Artistic view of the SPS/CNGS layout.
Artistic view of the SPS/CNGS layout.

Traveling to past has been part of only sci-fi world, but latest findings of a team of scientists could bring this into reality.

European scientists claim that neutrinos particles can travel faster than light, a startling discovery, if found true, would reverse Albert Einstein's 1905 theory of special relativity and even open up the possibility of time travel.

The results have been announced by scientists, dubbed as OPERA (Oscillation Project with Emulsion-Tracking Apparatus).

The OPERA neutrino experiment at the underground Gran Sasso Laboratory has measured the velocity of neutrinos from the CERN CNGS beam over a baseline of about 730 kilometer with much higher accuracy than previous studies conducted with accelerator neutrinos.

Under the experiment, scientists send tiny subatomic particles called neutrinos from CERN in Geneva to the INFN Gran Sasso Laboratory in Italy on a 730 kilometer journey and found that these particles traveled at 60 nanoseconds faster than the speed of light. Scientists calculated the margin of error at just 10 nanoseconds.

An early arrival time of CNGS muon neutrinos with respect to the one computed assuming the speed of light in vacuum of (60.7 ± 6.9 (stat.) ± 7.4 (sys.)) ns was measured. This anomaly corresponds to a relative difference of the muon neutrino velocity with respect to the speed of light (v-c)/c = (2.48 ± 0.28 (stat.) ± 0.30 (sys.)) ×10-5, according to the paper that would be presented at a meeting in European Organization for Nuclear Research (CERN) on Friday.

The latest findings may overturn Einstein's special relativity theory that states nothing is supposed to move faster than light, resulting in famous equation of E = mc2 which stands for energy equals mass times the speed of light squared.
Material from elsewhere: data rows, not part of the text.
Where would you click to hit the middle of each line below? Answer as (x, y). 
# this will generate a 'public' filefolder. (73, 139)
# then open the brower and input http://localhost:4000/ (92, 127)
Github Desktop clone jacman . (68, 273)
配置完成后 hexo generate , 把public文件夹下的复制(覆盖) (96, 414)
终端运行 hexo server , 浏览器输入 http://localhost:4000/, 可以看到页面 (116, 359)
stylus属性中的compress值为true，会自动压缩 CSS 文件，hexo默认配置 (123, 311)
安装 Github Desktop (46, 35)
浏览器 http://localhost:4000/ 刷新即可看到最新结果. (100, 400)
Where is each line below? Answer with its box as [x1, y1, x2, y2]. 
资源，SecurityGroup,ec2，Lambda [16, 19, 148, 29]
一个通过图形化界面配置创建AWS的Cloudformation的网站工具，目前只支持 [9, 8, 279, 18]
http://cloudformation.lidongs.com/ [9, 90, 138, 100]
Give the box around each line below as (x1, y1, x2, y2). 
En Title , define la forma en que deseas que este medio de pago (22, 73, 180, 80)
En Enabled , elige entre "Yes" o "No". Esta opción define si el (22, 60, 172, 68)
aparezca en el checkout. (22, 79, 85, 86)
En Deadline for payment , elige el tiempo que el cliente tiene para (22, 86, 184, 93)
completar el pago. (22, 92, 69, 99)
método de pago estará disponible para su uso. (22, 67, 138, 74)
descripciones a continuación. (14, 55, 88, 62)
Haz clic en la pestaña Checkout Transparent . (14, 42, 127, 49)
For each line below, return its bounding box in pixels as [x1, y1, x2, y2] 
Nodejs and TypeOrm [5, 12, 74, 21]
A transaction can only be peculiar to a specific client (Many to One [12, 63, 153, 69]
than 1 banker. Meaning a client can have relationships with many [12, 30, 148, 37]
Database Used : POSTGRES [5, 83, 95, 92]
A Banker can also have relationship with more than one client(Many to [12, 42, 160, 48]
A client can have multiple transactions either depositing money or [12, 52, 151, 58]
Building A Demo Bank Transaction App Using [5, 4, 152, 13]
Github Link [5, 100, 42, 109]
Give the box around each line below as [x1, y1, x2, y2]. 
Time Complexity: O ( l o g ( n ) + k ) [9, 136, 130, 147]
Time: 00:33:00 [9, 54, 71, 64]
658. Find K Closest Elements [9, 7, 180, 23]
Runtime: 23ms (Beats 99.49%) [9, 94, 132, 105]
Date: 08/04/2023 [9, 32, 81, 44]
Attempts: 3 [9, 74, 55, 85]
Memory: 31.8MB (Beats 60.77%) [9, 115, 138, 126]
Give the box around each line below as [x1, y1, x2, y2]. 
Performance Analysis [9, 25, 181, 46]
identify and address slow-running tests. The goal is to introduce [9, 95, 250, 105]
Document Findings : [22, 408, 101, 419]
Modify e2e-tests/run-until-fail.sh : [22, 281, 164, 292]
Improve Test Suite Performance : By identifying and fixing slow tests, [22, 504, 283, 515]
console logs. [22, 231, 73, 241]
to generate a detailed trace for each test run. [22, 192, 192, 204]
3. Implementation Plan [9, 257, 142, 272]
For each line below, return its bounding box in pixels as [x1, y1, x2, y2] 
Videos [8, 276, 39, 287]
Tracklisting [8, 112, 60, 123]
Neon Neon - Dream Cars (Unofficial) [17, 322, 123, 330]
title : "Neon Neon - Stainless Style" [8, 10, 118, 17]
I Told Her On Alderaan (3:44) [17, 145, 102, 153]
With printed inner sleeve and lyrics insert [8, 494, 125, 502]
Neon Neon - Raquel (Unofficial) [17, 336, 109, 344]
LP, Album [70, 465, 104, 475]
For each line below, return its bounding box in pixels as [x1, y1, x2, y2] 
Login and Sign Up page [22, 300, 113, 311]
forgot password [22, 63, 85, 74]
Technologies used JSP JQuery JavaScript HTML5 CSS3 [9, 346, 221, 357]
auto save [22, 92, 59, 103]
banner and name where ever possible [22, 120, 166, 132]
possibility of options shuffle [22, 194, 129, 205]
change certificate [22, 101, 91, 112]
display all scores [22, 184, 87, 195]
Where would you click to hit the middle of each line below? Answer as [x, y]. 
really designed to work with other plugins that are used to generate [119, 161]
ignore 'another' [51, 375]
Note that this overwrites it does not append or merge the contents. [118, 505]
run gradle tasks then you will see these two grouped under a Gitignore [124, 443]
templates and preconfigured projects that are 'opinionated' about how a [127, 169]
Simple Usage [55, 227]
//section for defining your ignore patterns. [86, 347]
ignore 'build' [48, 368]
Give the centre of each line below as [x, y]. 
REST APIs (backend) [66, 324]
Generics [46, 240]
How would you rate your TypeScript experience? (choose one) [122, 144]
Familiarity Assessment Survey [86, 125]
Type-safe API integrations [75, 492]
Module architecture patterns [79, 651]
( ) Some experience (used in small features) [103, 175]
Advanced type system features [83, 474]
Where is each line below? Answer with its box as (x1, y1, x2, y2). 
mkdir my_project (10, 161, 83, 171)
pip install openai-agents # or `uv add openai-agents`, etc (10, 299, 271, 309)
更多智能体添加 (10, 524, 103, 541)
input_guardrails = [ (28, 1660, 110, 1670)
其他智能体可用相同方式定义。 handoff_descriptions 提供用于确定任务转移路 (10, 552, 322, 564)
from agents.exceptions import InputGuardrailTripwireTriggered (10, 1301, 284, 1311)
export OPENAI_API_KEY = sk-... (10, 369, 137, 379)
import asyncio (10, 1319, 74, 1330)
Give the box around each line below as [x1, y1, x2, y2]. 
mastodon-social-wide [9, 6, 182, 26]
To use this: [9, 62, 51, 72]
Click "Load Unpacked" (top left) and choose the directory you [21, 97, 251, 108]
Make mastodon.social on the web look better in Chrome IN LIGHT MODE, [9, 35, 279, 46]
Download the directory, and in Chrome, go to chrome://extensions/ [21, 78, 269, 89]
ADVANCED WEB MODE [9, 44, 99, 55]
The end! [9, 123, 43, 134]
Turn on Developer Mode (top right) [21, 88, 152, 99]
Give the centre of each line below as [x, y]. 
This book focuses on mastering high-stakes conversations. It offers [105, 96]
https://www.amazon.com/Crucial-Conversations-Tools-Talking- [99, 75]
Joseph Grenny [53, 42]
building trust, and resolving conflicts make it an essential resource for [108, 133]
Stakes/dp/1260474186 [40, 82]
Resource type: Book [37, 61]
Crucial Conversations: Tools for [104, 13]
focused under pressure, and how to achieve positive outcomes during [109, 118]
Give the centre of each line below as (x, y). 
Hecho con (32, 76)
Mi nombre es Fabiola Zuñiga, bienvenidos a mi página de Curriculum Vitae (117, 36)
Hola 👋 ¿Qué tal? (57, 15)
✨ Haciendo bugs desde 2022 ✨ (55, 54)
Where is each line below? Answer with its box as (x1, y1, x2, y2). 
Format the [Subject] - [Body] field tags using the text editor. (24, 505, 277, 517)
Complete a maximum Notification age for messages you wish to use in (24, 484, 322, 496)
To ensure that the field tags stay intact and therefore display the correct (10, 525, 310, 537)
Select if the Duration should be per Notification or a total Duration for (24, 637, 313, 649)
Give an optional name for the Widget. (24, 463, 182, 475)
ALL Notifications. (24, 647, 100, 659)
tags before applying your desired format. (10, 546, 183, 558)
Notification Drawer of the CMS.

Though the difference of speed compared to light is small, it could challenge the entire law of physics, open up the possibility of time travel and play havoc with longstanding notions of cause and effect. Most of the science-fiction stories are based on the concept that, if the light-speed barrier can be overcome, time travel might theoretically become possible.

The speed of the light is about 186,282 miles (299,792 kilometers) per second, which is the maximum speed at which all energy, matter, and information in the universe can travel. Under the special theory of relativity, a particle with subluminal velocity needs infinite energy to accelerate to the speed of light, although special relativity does not forbid the existence of particles that travel faster than light at all times.

It remains to be seen whether the discovery of OPERA is correct as these findings have yet to be independently verified.

My dream would be that another, independent experiment finds the same thing. Then I would be relieved, Antonio Ereditato, lead author of the study, told BBC.